··· Supplied material ···

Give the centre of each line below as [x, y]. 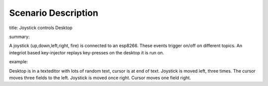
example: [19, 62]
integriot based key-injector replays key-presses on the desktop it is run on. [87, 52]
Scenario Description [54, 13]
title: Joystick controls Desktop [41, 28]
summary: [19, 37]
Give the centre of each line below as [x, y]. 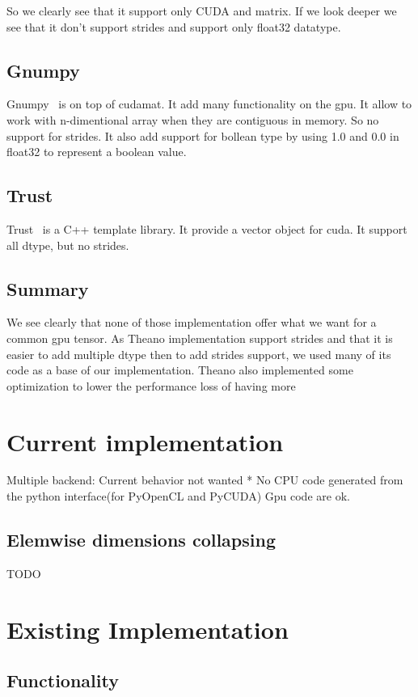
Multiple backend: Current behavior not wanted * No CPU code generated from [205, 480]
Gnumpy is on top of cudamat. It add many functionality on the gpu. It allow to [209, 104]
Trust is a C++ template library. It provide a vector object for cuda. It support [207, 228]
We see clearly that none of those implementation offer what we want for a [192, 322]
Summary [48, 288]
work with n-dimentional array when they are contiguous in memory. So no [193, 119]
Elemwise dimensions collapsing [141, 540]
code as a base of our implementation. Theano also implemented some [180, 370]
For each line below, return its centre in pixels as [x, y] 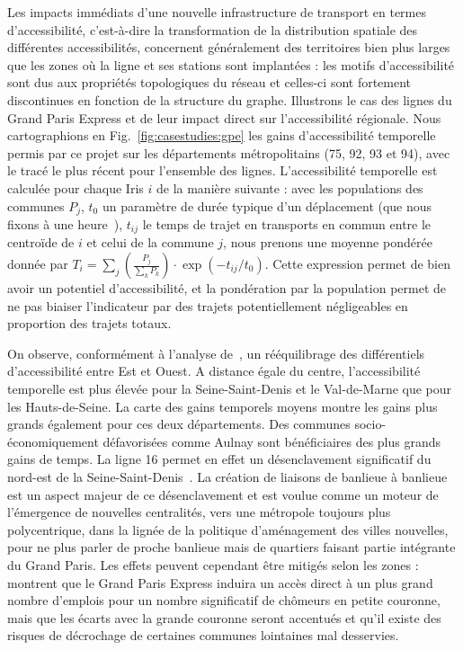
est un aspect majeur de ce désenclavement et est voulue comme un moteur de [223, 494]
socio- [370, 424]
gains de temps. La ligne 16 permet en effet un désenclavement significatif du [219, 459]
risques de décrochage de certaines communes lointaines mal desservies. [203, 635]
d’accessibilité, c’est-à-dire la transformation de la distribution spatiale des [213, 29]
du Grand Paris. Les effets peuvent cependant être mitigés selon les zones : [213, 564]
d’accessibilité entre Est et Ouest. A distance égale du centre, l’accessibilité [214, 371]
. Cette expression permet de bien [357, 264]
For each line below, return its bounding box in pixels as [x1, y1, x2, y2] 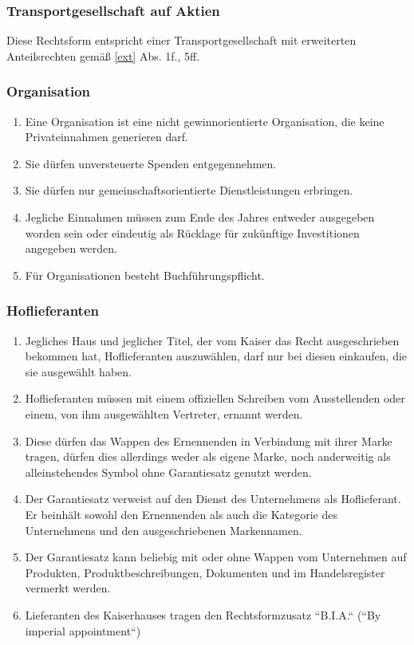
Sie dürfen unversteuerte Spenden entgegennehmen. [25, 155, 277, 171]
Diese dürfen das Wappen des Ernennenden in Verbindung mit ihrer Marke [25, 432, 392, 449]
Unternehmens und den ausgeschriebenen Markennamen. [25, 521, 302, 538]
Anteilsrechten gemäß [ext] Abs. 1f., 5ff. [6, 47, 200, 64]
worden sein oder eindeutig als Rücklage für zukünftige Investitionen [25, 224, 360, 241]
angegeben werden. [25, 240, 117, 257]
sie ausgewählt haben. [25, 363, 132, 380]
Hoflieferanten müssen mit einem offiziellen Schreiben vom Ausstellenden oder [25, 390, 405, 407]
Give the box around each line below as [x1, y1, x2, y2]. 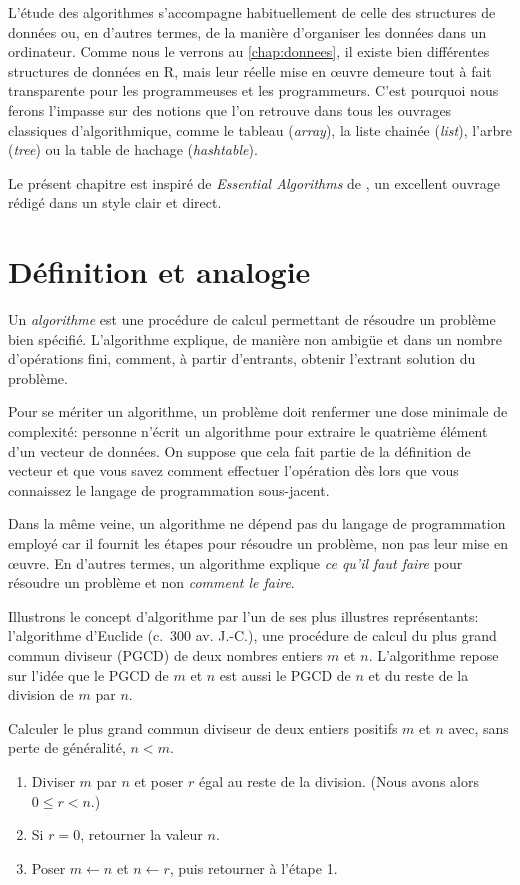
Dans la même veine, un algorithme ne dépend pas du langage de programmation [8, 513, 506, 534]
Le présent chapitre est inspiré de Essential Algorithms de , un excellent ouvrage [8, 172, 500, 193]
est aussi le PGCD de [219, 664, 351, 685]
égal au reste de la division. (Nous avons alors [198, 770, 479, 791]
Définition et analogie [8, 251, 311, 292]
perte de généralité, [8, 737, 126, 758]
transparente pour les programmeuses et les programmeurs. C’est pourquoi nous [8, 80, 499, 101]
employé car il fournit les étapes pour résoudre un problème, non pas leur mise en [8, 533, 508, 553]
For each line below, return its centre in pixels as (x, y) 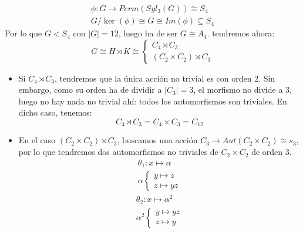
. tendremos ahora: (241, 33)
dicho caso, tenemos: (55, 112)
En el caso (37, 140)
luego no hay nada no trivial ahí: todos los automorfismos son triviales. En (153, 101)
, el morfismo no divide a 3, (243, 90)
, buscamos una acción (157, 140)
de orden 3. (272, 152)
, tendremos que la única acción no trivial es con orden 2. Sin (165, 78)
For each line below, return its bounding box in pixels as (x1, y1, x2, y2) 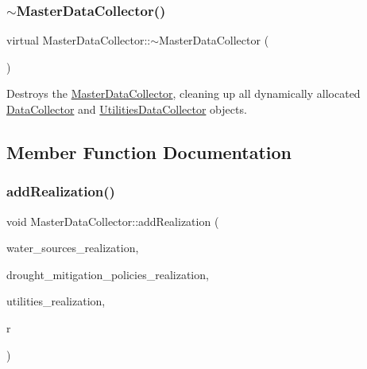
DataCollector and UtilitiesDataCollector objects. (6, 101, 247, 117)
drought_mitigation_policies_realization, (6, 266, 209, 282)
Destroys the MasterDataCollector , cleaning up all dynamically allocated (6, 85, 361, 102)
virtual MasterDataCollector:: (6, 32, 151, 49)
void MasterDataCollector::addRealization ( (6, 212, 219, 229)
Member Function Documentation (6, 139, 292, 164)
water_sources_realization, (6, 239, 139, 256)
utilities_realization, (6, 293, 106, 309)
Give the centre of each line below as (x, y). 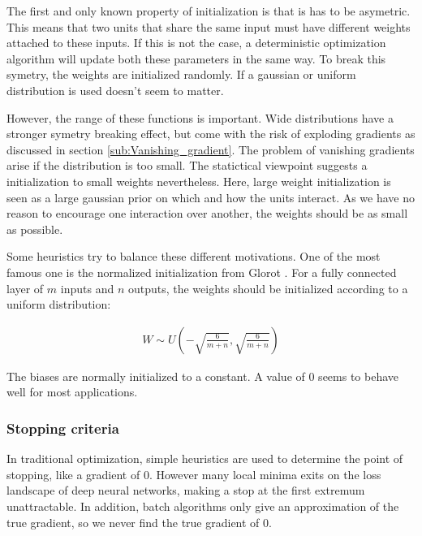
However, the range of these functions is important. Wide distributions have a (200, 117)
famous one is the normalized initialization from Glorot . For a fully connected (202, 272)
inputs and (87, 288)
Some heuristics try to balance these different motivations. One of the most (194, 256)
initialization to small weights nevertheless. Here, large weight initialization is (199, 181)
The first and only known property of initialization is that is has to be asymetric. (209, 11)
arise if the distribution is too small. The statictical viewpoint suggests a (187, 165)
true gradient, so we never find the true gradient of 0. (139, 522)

···

The problem
Nothing is wanted except the number of lines in the entries above that include the word "from".

Response
2